▶ GIVEN ENTRIES:
--------

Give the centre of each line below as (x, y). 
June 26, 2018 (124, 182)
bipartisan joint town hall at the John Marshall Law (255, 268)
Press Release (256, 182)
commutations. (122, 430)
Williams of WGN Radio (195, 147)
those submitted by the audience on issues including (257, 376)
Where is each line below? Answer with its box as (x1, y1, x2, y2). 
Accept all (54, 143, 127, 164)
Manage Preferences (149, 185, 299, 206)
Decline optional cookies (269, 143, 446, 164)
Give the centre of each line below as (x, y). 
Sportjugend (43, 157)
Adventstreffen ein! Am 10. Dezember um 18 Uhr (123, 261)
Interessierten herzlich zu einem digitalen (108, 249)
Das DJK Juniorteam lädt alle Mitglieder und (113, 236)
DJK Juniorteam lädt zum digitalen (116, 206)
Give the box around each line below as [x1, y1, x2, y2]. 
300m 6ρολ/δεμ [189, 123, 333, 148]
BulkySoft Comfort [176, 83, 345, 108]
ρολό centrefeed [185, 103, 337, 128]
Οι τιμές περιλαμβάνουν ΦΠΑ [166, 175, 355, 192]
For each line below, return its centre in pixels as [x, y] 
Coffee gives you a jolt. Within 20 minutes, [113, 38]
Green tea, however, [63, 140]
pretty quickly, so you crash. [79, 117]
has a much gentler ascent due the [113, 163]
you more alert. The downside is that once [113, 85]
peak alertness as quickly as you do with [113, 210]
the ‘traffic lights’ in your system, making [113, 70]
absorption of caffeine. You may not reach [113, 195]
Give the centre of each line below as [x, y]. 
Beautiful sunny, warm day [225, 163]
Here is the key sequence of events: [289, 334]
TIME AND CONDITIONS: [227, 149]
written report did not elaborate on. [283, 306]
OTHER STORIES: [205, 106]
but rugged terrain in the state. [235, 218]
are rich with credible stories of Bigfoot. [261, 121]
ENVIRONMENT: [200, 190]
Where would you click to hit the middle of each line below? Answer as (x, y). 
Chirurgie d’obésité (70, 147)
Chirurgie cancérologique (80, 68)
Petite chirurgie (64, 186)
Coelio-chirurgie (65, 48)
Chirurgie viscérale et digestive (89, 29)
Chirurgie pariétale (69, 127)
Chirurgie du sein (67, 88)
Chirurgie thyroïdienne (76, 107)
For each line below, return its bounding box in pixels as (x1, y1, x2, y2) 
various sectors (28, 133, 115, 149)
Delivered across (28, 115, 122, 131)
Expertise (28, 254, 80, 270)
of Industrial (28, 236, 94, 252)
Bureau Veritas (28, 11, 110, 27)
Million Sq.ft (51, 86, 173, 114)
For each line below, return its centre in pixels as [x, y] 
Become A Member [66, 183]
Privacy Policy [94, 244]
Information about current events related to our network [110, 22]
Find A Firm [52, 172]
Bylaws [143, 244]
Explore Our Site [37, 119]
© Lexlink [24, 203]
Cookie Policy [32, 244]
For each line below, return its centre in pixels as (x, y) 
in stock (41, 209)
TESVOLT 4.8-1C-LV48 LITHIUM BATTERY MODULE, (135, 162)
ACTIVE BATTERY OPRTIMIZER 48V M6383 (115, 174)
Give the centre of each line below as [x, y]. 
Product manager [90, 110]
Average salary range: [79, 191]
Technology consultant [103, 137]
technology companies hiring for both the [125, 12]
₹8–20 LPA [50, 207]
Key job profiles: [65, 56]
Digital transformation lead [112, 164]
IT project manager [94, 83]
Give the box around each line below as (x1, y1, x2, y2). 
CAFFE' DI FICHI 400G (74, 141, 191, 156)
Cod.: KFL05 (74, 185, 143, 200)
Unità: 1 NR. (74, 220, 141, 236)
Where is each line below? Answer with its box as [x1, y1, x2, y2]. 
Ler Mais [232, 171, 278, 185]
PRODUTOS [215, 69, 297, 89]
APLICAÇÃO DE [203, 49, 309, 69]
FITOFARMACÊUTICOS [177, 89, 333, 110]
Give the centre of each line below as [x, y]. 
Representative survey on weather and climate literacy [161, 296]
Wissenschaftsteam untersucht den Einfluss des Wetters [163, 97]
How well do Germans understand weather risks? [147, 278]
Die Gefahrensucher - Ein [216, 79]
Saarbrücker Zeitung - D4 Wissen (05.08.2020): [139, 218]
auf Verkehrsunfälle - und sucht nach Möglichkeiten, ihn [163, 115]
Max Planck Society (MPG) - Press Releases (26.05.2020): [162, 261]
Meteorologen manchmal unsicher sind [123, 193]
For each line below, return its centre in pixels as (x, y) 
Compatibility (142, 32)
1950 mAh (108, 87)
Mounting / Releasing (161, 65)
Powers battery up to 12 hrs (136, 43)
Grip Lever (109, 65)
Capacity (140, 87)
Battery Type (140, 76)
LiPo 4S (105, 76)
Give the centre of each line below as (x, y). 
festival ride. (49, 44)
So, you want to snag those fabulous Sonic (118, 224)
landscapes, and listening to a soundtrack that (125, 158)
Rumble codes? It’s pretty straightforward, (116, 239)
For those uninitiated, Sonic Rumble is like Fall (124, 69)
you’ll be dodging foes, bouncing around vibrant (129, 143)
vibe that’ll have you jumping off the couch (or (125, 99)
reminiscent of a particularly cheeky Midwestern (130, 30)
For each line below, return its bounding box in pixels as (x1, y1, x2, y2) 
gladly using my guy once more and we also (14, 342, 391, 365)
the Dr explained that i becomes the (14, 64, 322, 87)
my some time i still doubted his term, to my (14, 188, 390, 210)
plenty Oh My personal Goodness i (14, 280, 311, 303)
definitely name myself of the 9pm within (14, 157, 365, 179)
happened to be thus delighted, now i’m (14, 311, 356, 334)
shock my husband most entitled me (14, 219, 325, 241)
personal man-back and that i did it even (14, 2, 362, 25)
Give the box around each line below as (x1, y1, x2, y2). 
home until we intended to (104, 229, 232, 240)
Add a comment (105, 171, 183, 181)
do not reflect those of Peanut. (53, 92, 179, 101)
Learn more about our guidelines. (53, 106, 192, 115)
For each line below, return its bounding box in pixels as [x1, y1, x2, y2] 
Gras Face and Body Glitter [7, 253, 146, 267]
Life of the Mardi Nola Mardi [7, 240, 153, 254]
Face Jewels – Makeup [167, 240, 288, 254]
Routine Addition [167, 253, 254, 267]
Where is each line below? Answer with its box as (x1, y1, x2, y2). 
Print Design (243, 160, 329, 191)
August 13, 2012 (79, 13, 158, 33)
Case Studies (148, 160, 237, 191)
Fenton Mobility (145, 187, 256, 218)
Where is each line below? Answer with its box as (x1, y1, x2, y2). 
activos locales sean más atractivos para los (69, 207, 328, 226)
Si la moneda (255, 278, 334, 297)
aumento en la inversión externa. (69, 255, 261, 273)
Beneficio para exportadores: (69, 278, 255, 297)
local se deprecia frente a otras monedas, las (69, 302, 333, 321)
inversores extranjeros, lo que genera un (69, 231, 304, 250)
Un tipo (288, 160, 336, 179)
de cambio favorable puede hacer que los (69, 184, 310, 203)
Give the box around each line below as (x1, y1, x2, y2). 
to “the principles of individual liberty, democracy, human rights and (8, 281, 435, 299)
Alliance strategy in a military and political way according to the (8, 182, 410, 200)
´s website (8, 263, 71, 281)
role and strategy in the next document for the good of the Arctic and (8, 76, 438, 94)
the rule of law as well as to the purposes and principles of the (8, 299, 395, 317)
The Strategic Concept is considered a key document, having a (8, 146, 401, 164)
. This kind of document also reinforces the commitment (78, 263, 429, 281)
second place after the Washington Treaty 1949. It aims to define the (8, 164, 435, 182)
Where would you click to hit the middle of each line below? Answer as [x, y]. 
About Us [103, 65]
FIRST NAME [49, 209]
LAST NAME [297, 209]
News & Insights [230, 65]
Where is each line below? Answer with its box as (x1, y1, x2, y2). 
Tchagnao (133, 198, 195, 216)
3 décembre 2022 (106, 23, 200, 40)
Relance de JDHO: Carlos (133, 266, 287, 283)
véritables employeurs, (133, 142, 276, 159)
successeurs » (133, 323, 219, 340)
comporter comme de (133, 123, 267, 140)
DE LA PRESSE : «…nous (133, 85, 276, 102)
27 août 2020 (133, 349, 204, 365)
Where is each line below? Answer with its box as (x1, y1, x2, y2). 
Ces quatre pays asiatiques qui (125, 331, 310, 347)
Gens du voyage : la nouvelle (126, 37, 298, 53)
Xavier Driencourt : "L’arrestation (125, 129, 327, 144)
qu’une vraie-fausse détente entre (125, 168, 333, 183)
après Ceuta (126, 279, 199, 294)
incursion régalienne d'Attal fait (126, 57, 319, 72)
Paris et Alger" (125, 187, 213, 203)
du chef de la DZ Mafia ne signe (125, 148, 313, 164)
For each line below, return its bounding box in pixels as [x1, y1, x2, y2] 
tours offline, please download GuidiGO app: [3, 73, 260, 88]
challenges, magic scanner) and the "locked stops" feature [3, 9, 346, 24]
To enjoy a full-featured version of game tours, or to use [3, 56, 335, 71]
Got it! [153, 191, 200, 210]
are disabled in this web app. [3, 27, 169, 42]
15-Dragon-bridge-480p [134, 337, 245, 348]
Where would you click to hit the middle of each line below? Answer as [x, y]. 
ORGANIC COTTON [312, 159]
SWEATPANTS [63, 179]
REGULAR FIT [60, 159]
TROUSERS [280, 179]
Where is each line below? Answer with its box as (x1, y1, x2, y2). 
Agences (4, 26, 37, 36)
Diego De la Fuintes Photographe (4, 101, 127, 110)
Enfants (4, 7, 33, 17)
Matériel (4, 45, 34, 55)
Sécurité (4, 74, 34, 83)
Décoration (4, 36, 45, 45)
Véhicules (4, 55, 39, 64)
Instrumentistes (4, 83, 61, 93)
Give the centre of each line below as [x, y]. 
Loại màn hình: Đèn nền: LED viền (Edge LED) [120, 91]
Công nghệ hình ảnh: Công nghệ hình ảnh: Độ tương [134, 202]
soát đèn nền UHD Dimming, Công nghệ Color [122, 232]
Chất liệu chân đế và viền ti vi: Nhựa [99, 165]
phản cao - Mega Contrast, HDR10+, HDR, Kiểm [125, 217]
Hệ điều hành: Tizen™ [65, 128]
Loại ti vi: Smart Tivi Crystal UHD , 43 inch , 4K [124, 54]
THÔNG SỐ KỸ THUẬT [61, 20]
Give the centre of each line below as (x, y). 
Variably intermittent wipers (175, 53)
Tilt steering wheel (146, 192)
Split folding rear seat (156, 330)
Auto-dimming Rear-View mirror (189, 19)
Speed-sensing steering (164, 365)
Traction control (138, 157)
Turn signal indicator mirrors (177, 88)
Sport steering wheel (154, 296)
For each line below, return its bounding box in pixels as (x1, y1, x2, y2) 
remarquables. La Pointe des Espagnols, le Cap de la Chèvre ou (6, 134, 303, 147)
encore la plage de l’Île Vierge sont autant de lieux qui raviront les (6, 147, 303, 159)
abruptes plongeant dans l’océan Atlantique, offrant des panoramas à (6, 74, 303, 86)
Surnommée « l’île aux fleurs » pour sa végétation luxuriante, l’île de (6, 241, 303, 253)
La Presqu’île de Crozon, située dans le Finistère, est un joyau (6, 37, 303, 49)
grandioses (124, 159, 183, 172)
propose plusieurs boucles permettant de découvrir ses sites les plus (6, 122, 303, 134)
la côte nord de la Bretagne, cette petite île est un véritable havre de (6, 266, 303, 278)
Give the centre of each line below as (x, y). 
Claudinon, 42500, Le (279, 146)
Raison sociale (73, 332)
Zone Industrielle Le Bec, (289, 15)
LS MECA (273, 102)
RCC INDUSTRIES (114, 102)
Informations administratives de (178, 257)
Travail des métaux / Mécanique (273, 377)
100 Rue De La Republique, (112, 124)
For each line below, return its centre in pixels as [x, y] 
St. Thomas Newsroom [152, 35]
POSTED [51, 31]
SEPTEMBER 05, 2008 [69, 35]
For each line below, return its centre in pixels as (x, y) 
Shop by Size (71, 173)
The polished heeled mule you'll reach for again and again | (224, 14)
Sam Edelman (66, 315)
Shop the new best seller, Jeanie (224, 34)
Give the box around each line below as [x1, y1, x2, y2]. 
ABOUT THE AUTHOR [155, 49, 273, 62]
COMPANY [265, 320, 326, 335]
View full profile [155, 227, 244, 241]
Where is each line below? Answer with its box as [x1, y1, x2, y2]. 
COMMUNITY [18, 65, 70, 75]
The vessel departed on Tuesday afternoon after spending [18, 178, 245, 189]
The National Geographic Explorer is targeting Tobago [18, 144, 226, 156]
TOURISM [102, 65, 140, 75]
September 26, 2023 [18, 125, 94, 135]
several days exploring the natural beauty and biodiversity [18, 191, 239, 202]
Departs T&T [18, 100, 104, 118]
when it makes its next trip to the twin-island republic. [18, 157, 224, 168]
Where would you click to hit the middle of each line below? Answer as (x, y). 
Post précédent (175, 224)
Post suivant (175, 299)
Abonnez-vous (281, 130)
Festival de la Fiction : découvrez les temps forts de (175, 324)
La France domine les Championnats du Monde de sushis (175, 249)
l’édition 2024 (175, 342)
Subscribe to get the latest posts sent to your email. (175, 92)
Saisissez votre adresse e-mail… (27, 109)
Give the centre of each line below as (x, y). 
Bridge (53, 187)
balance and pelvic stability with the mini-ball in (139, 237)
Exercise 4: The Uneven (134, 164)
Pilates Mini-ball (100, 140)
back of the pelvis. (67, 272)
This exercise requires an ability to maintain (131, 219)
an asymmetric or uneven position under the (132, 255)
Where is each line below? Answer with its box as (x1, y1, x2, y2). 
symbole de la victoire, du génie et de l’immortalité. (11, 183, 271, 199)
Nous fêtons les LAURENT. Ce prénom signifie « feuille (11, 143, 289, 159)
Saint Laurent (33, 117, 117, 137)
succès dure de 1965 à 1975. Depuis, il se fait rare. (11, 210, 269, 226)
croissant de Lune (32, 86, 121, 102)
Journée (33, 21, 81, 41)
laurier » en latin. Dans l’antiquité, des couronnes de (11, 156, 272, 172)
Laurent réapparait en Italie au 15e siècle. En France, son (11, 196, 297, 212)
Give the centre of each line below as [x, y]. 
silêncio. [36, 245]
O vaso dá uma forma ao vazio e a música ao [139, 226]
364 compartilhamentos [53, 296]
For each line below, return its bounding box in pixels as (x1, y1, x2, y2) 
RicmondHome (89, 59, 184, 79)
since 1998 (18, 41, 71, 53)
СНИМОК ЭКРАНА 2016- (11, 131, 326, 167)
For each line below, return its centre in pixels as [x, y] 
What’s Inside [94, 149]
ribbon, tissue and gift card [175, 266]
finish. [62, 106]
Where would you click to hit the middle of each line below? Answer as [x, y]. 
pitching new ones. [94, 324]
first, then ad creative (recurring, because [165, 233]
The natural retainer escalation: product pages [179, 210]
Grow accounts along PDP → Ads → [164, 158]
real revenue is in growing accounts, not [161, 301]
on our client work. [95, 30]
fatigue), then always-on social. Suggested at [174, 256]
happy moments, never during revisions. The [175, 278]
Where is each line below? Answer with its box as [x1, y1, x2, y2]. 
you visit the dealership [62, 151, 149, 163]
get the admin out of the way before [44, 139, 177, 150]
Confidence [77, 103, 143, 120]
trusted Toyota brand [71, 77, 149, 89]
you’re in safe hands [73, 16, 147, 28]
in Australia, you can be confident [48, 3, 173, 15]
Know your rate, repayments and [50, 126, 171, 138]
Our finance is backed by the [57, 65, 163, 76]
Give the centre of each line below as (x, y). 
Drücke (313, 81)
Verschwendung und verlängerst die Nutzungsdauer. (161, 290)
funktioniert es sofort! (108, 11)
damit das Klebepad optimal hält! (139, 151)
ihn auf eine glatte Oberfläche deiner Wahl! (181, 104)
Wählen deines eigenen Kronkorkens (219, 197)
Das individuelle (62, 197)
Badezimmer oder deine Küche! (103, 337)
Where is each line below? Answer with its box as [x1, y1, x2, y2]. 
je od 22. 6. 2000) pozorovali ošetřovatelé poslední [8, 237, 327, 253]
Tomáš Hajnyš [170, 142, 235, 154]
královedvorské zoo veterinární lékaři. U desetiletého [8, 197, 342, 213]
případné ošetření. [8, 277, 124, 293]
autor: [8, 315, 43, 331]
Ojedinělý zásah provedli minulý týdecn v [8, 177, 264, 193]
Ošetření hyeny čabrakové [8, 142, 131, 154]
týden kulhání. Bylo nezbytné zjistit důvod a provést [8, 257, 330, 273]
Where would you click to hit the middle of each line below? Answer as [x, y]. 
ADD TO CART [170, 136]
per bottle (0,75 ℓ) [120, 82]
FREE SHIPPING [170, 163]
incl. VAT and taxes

--------

▶ TASK TO CARRY OUT: Send back an exact copy of only the lines from the line with "Das DJK Juniorteam" up to and including the line with "Οι τιμές περιλαμβάνουν" in the data above.

▶ OUTPUT:
Das DJK Juniorteam lädt alle Mitglieder und (113, 236)
DJK Juniorteam lädt zum digitalen (116, 206)
Give the box around each line below as [x1, y1, x2, y2]. 
300m 6ρολ/δεμ [189, 123, 333, 148]
BulkySoft Comfort [176, 83, 345, 108]
ρολό centrefeed [185, 103, 337, 128]
Οι τιμές περιλαμβάνουν ΦΠΑ [166, 175, 355, 192]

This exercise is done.